Soon-to-be NBC Universal chairman Bob Wright gave analysts last week more glimpses at plans that include using NBC's considerable broadcast and cable muscle and VUE's cable and film studio properties to create new content, exploit new technologies and drive new revenue.
He spoke after final terms were fixed for the General Electric Co. TV unit to buy out Vivendi Universal Entertainment for $14 billion. The deal should close in early 2004.
Wright's NBC Universal combines the NBC Television Network, cable channels Bravo, MSNBC and CNBC and Spanish-language broadcaster Telemundo with VUE's USA Network, Sci Fi Channel and Trio cable networks.
It also owns the Universal movie studio, the Universal television production unit and Universal Studios theme parks. NewsWorld International, another VUE cable channel, was not part of the deal.
Wright spoke of the future: 2006, when federal mandates requiring TV stations to go all-digital would allow broadcasters to split their channel spectrum into five separate digital channels.
NBC Universal's content could sustain a national broadcast network; a local broadcast channel; an alert channel providing news and weather; a sneak-preview channel for movie and TV fare; and a movie channel that draws on the 5,000-film Universal Studios library.
The movie channel would likely be in an on-demand format, for which NBC needed to secure content rights.
"You can't do all these things tomorrow, because people have rights that cover this ownership, but they roll off," Wright said. "It's just like commercial real estate, the leases roll off."
NBC already has been working with cable operators Comcast Corp. and Time Warner Cable on VOD. "This is going to be a business over time that could be quite significant," Wright said.
Wright mentioned one USA Network property —The Dead Zone
— as one show that could "easily be sold on an on-demand basis."
Just what kind of revenue stream NBC Universal will be able to derive from a VOD service has yet to be determined.

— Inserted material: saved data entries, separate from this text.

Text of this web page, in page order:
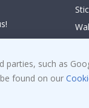
such as
found on our
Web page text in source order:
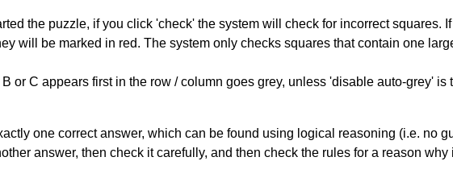
the puzzle, if you click 'check' the system will check for incorrect squares.
will be marked in red. The system only checks squares that contain one
or C appears first in the row / column goes grey, unless 'disable auto-grey' is
one correct answer, which can be found using logical reasoning (i.e. no
answer, then check it carefully, and then check the rules for a reason why
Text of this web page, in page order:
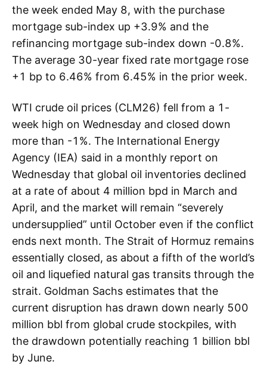
the week ended May 8, with the purchase
mortgage sub-index up +3.9% and the
refinancing mortgage sub-index down -0.8%.
The average 30-year fixed rate mortgage rose
+1 bp to 6.46% from 6.45% in the prior week.
WTI crude oil prices (CLM26) fell from a 1-
week high on Wednesday and closed down
more than -1%. The International Energy
Agency (IEA) said in a monthly report on
Wednesday that global oil inventories declined
at a rate of about 4 million bpd in March and
April, and the market will remain “severely
undersupplied” until October even if the conflict
ends next month. The Strait of Hormuz remains
essentially closed, as about a fifth of the world’s
oil and liquefied natural gas transits through the
strait. Goldman Sachs estimates that the
current disruption has drawn down nearly 500
million bbl from global crude stockpiles, with
the drawdown potentially reaching 1 billion bbl
by June.
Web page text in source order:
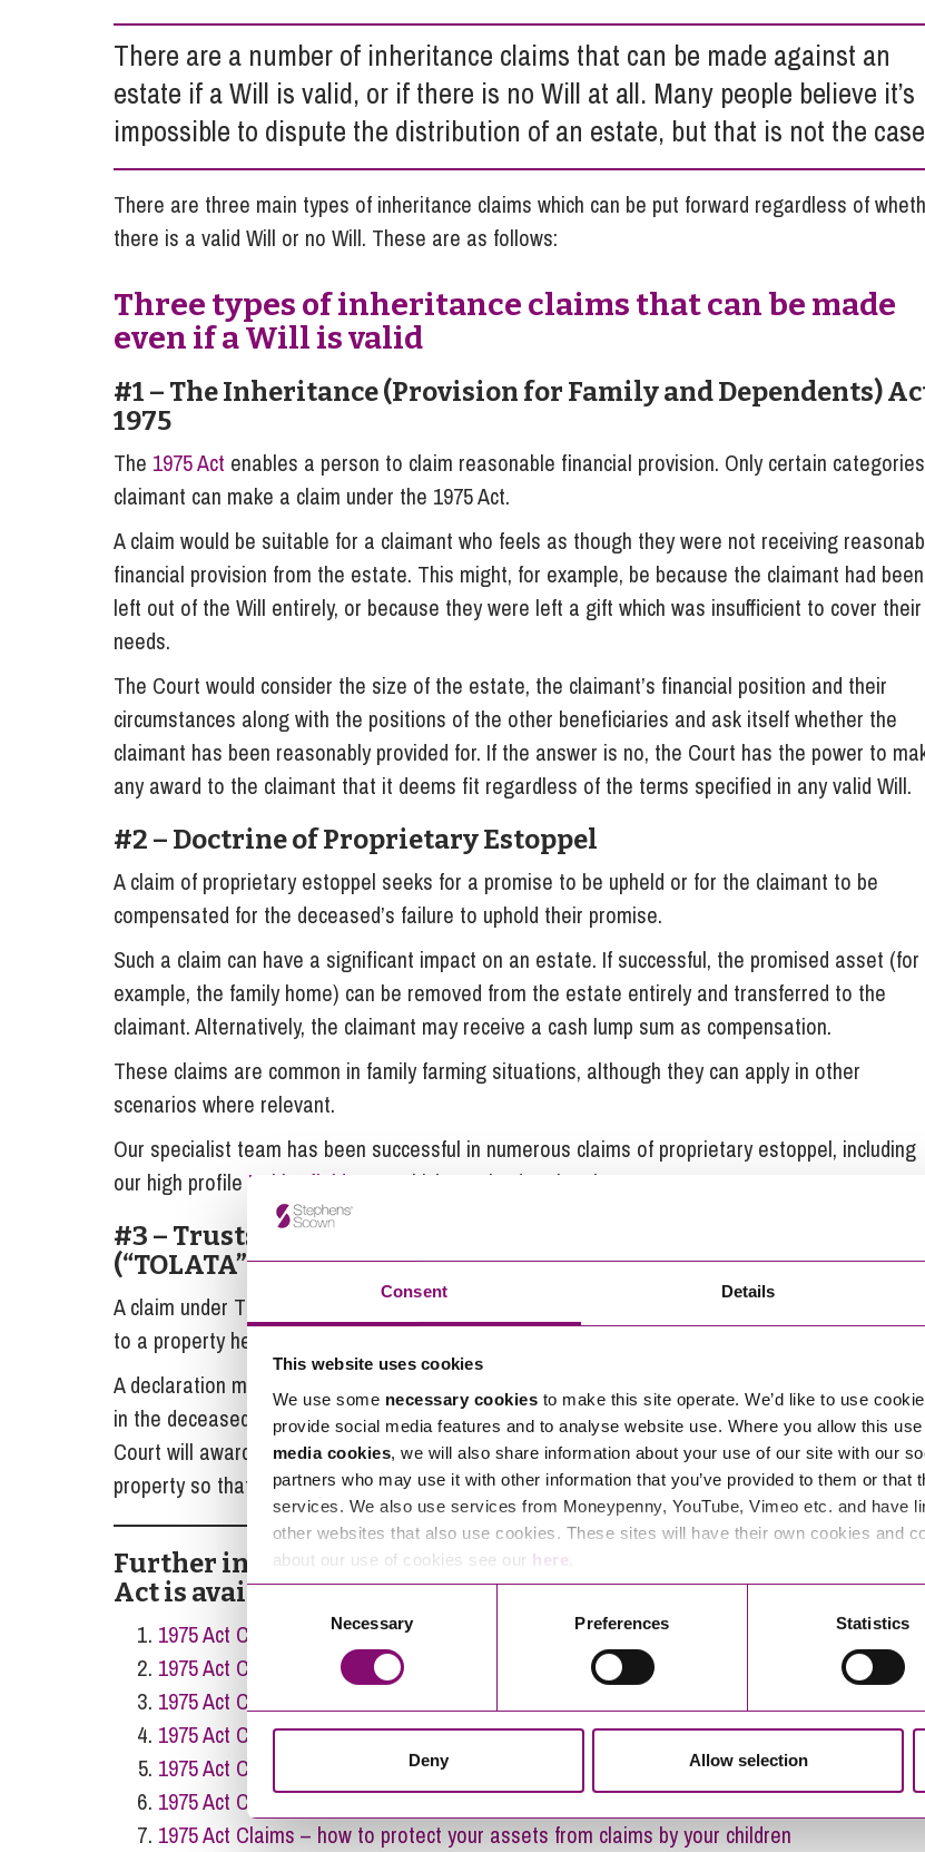
Consent Details
This website uses cookies
We use some necessary cookies to make this site operate. We’d like to use
provide social media features and to analyse website use. Where you allow this
media cookies, we will also share information about your use of our site with our
partners who may use it with other information that you’ve provided to them or that
services. We also use services from Moneypenny, YouTube, Vimeo etc. and have
other websites that also use cookies. These sites will have their own cookies and
about our use of cookies see our here
Necessary Preferences Statistics
Deny Allow selection
Influencer Marketing
Trade Marks, Brands and Reputation
Telecommunications
There are a number of inheritance claims that can be made against an
estate if a Will is valid, or if there is no Will at all. Many people believe it’s
impossible to dispute the distribution of an estate, but that is not the
There are three main types of inheritance claims which can be put forward regardless of
there is a valid Will or no Will. These are as follows:
Three types of inheritance claims that can be made
even if a Will is valid
#1 – The Inheritance (Provision for Family and Dependents)
1975
The 1975 Act enables a person to claim reasonable financial provision. Only certain
claimant can make a claim under the 1975 Act.
A claim would be suitable for a claimant who feels as though they were not receiving
financial provision from the estate. This might, for example, be because the claimant had been
left out of the Will entirely, or because they were left a gift which was insufficient to cover their
needs.
The Court would consider the size of the estate, the claimant’s financial position and their
circumstances along with the positions of the other beneficiaries and ask itself whether the
claimant has been reasonably provided for. If the answer is no, the Court has the power to
any award to the claimant that it deems fit regardless of the terms specified in any valid Will.
#2 – Doctrine of Proprietary Estoppel
A claim of proprietary estoppel seeks for a promise to be upheld or for the claimant to be
compensated for the deceased’s failure to uphold their promise.
Such a claim can have a significant impact on an estate. If successful, the promised asset (for
example, the family home) can be removed from the estate entirely and transferred to the
claimant. Alternatively, the claimant may receive a cash lump sum as compensation.
These claims are common in family farming situations, although they can apply in other
scenarios where relevant.
Our specialist team has been successful in numerous claims of proprietary estoppel, including
our high profile Habberfield case which received national press coverage.
#3 – Trusts of Land and Appointment of Trustees Act 1996
(“TOLATA”)
A claim under TOLATA can be made by someone who has contributed in money or money’s
to a property held and owned by the deceased.
A declaration may be sought from the Court that the claimant has an interest in a property held
in the deceased’s name due to the claimant’s financial contributions towards it. If successful,
Court will award the claimant an equitable interest in the property and may order the sale of
property so that they can realise their interest if appropriate.
Further information about inheritance claims under the 1975
Act is available in our previous series here:
1975 Act Claims – can we agree for time to “Standstill”?
1975 Act Claims – can I still inherit when we don’t know who passed away first?
1975 Act Claims – who is eligible to make a “child of the family” claim?
1975 Act Claims – who pays the costs?
1975 Act Claims – tactics and ‘Part 36’ offers
1975 Act Claims – can I use a DNA Test to claim against an Estate?
1975 Act Claims – how to protect your assets from claims by your children
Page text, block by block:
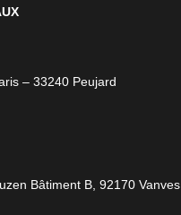
– 33240 Peujard
Bâtiment B, 92170 Vanves
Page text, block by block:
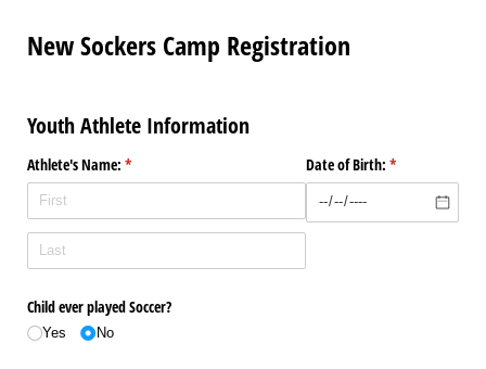
New Sockers Camp Registration
Youth Athlete Information
Athlete's Name: *
(required) Date of Birth: *
(required)
Child ever played Soccer?
Yes No
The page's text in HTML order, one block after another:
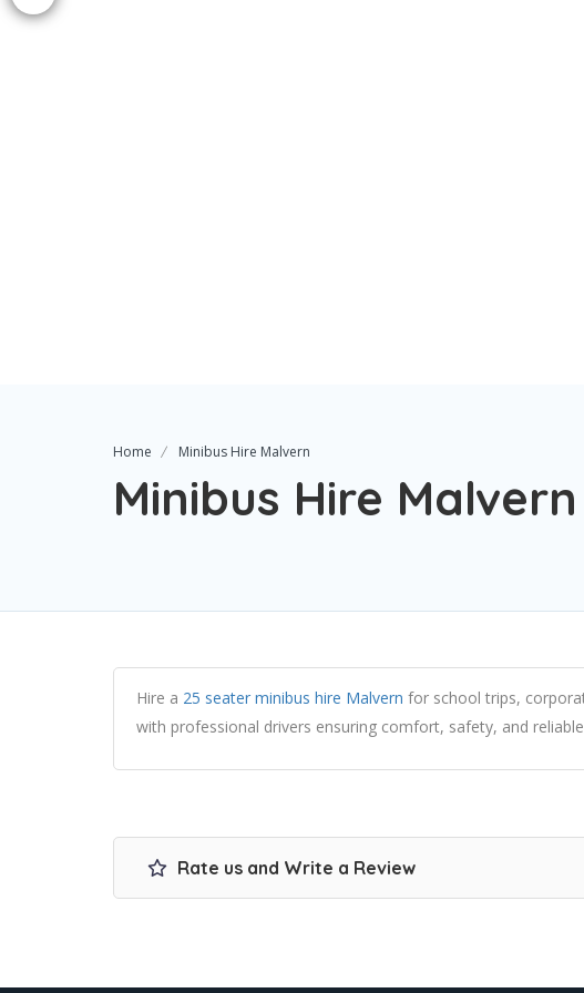
Home Minibus Hire Malvern
Minibus Hire Malvern
Hire a 25 seater minibus hire Malvern for school trips,
with professional drivers ensuring comfort, safety, and
Rate us and Write a Review
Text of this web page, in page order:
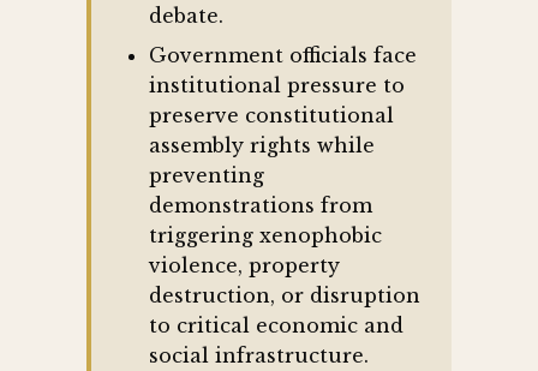
debate.
Government officials face
institutional pressure to
preserve constitutional
assembly rights while
preventing
demonstrations from
triggering xenophobic
violence, property
destruction, or disruption
to critical economic and
social infrastructure.
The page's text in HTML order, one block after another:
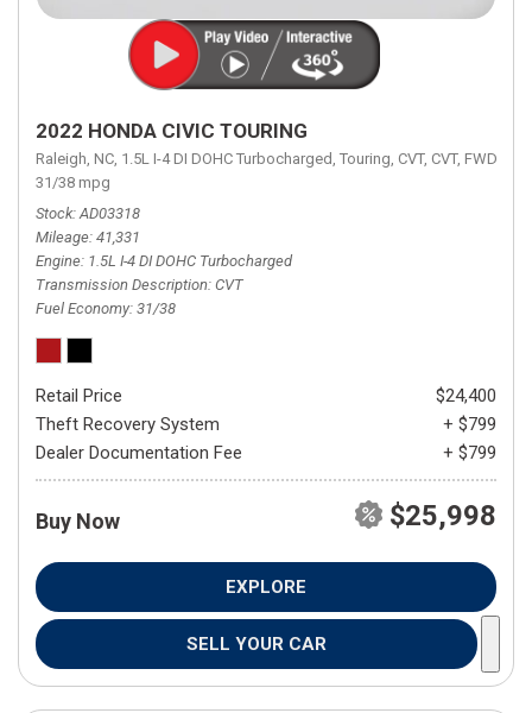
2022 HONDA CIVIC TOURING
Raleigh, NC, 1.5L I-4 DI DOHC Turbocharged, Touring, CVT, CVT, FWD,
31/38 mpg
Stock AD03318
Mileage 41,331
Engine 1.5L I-4 DI DOHC Turbocharged
Transmission Description CVT
Fuel Economy 31/38
Retail Price
$24,400
Theft Recovery System
+ $799
Dealer Documentation Fee
+ $799
Buy Now $25,998
EXPLORE
SELL YOUR CAR
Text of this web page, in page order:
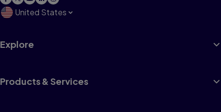
United States
Explore
Products & Services
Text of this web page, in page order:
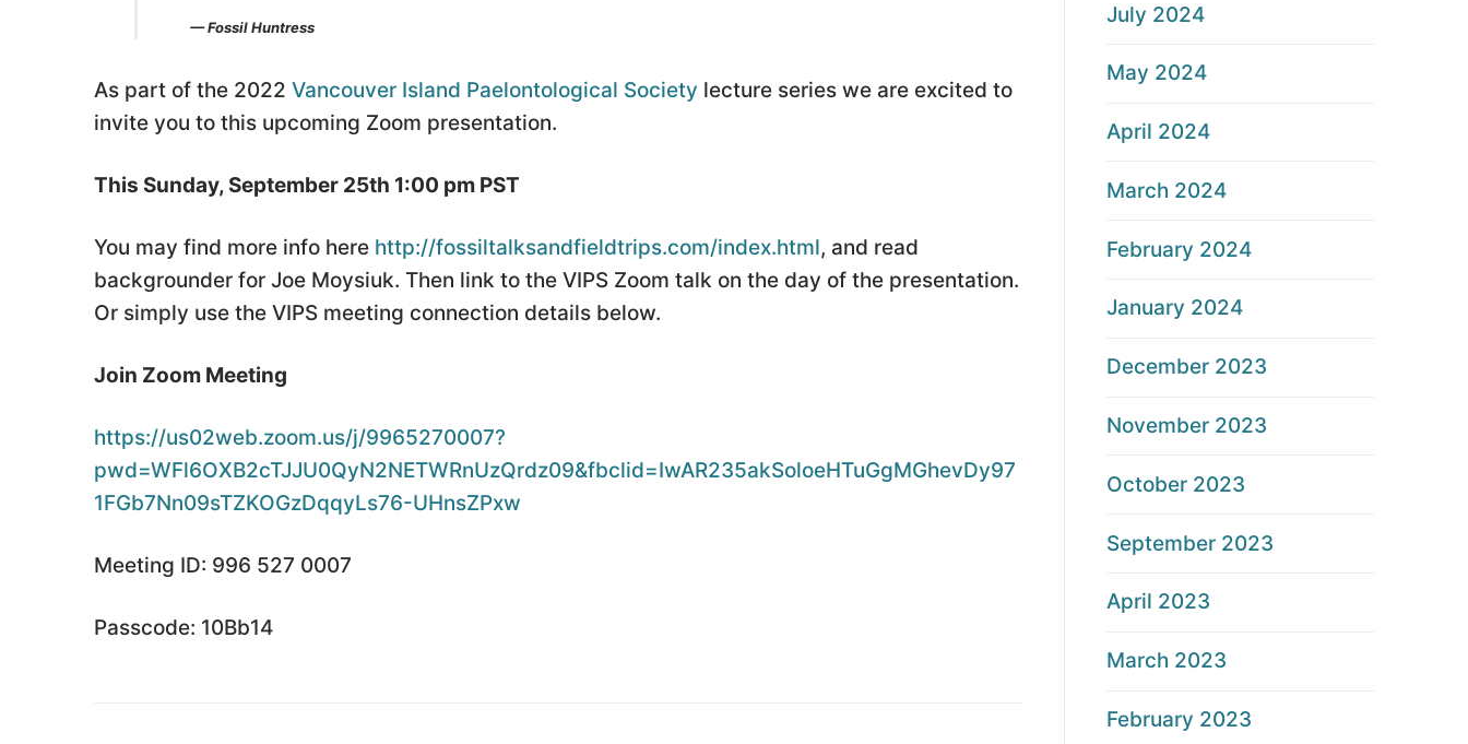
— Fossil Huntress
As part of the 2022 Vancouver Island Paelontological Society lecture series we are excited to
invite you to this upcoming Zoom presentation.
This Sunday, September 25th 1:00 pm PST
You may find more info here http://fossiltalksandfieldtrips.com/index.html, and read
backgrounder for Joe Moysiuk. Then link to the VIPS Zoom talk on the day of the presentation.
Or simply use the VIPS meeting connection details below.
Join Zoom Meeting
https://us02web.zoom.us/j/9965270007?
pwd=WFl6OXB2cTJJU0QyN2NETWRnUzQrdz09&fbclid=IwAR235akSoloeHTuGgMGhevDy97
1FGb7Nn09sTZKOGzDqqyLs76-UHnsZPxw
Meeting ID: 996 527 0007
Passcode: 10Bb14
July 2024
May 2024
April 2024
March 2024
February 2024
January 2024
December 2023
November 2023
October 2023
September 2023
April 2023
March 2023
February 2023
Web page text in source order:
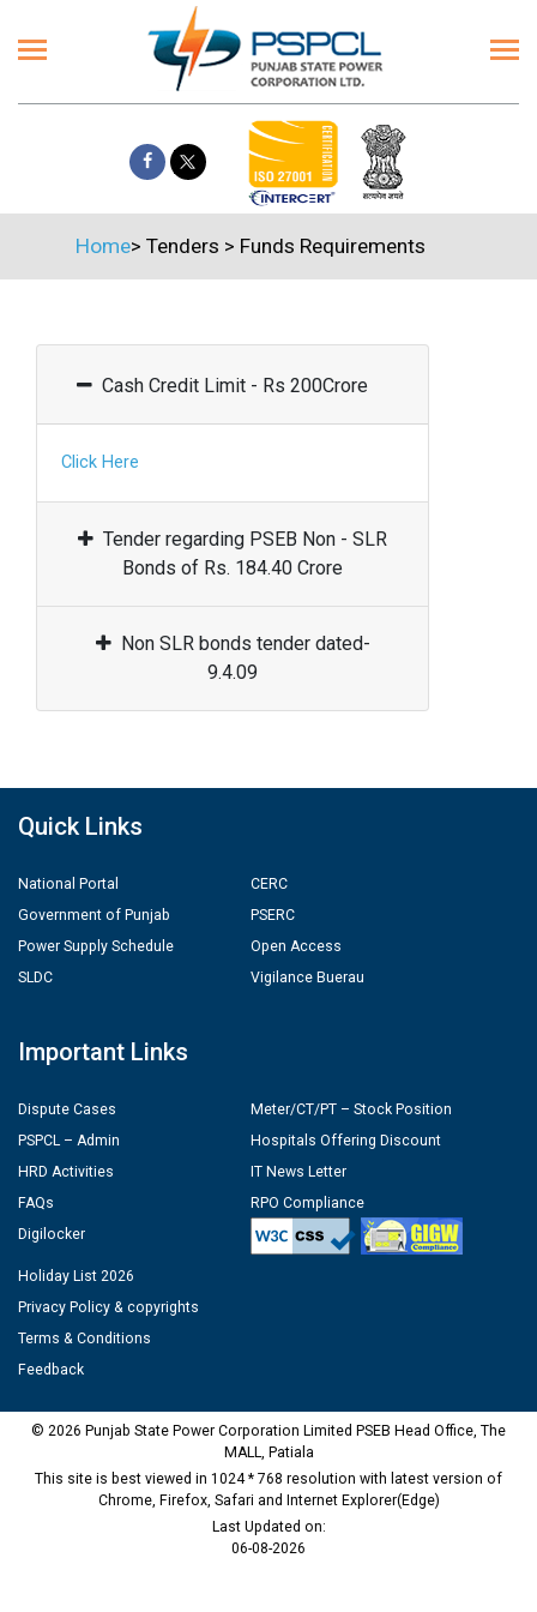
Home> Tenders > Funds Requirements
Cash Credit Limit - Rs 200Crore
Click Here
Tender regarding PSEB Non - SLR
Bonds of Rs. 184.40 Crore
Non SLR bonds tender dated-
9.4.09
Quick Links
National Portal
Government of Punjab
Power Supply Schedule
SLDC
CERC
PSERC
Open Access
Vigilance Buerau
Important Links
Dispute Cases
PSPCL – Admin
HRD Activities
FAQs
Digilocker
Meter/CT/PT – Stock Position
Hospitals Offering Discount
IT News Letter
RPO Compliance
Holiday List 2026
Privacy Policy & copyrights
Terms & Conditions
Feedback
© 2026 Punjab State Power Corporation Limited PSEB Head Office, The
MALL, Patiala
This site is best viewed in 1024 * 768 resolution with latest version of
Chrome, Firefox, Safari and Internet Explorer(Edge)
Last Updated on:
06-08-2026
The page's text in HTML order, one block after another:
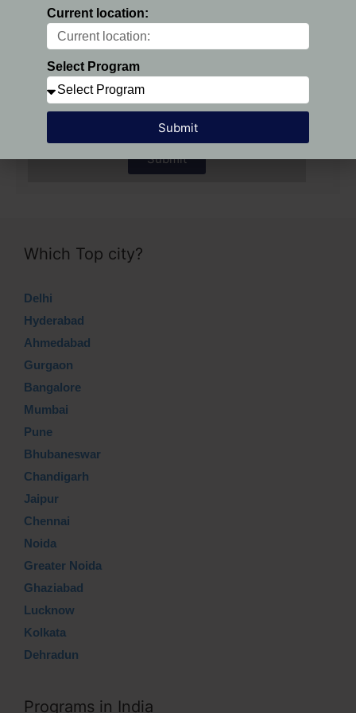
Preferred Location:
Select Program
Submit
Which Top city?
Delhi
Hyderabad
Ahmedabad
Gurgaon
Bangalore
Mumbai
Pune
Bhubaneswar
Chandigarh
Jaipur
Chennai
Noida
Greater Noida
Ghaziabad
Lucknow
Kolkata
Dehradun
Programs in India
Current location:
Select Program
Submit
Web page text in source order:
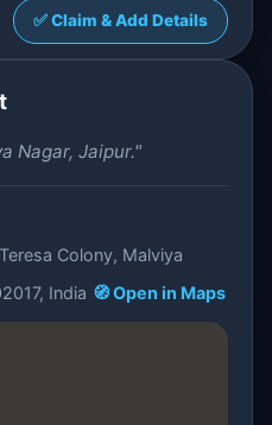
✅ Claim & Add Details
Nagar, Jaipur."
Colony, Malviya
India 🧭 Open in Maps
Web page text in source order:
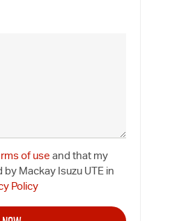
of use and that my
Mackay Isuzu UTE in
Policy
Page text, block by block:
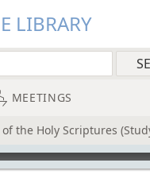
LIBRARY
MEETINGS
the Holy Scriptures
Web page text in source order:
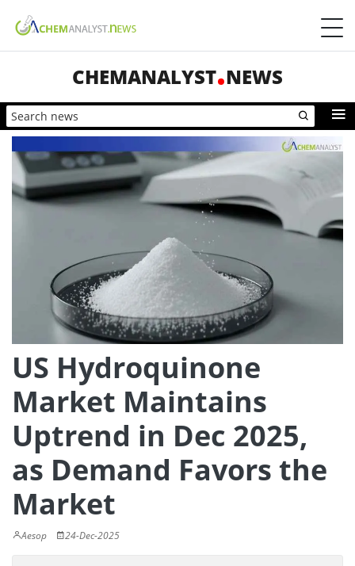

Most cable operators offer VOD at no charge: It is used as either an enhancement to pay-per-view or as a retention tool.
Advertising would be key. "There's no reason in the world why on-demand would not have advertising wraparounds in it, and it's just a question of the cleverness of matching the marketing needs of an advertiser with a program that has the same audience attraction," Wright said.
Shoring up USA Network — and its cable license fees — is emerging as one priority. USA's per-subscriber rates run from 32 cents to 42 cents, depending on the size of the operator, according to a previous report in Multichannel News.
Vivendi chairman Jean-René Fourtou, in another analyst call, didn't specifically address USA or affiliate fees, but hinted that future talks might have been tricky.
"Our own assets in L.A. were at risk," Fourtou said. "We had two good channels, but small in the world of U.S. TV. We could have had difficulty in renegotiating with cable operators."
Wright hinted that NBC could use its considerable broadcast muscle to gain long-term deals with cable operators.
"We have a good relationship with the cable industry," Wright said. "We have long-term agreements, we have some short-term agreements that they have. We will work hard to turn them into long-term agreements as we get past the closing."
Final terms of the deal did not deviate much from the original proposal announced on Sept. 2.
The combined entity has a value of $43 billion. Shareholders in VUE parent Vivendi Universal get $3.8 billion of cash: $3.3 billion goes to Vivendi for its 86% VUE stake.
NBC Universal assumes $1.7 billion in Vivendi debt. Another $8.5 billion in valuation comes from Vivendi's 20% stake in NBC Universal.
Vivendi can begin cashing out of the partnership in 2006, for $3 billion, or in 2007, for $4 billion. It also could participate in an initial public offering of its stake.
Should Vivendi continue to hold 20% of NBC Universal in 2009, NBC can buy it out at fair-market value or the current value of the transaction, about 14 times cash flow.
Vivendi chief operating officer Jean-Bernard Levy said the deal confirmed VUE's value "because after due diligence there is no change in the value of the business."
NBC Universal expects to have revenue of $14 billion in its first full year, growing to $15 billion the second year.
Cash flow, expected to be $3.5 billion in the first year, would grow 10% in the second, the company estimated.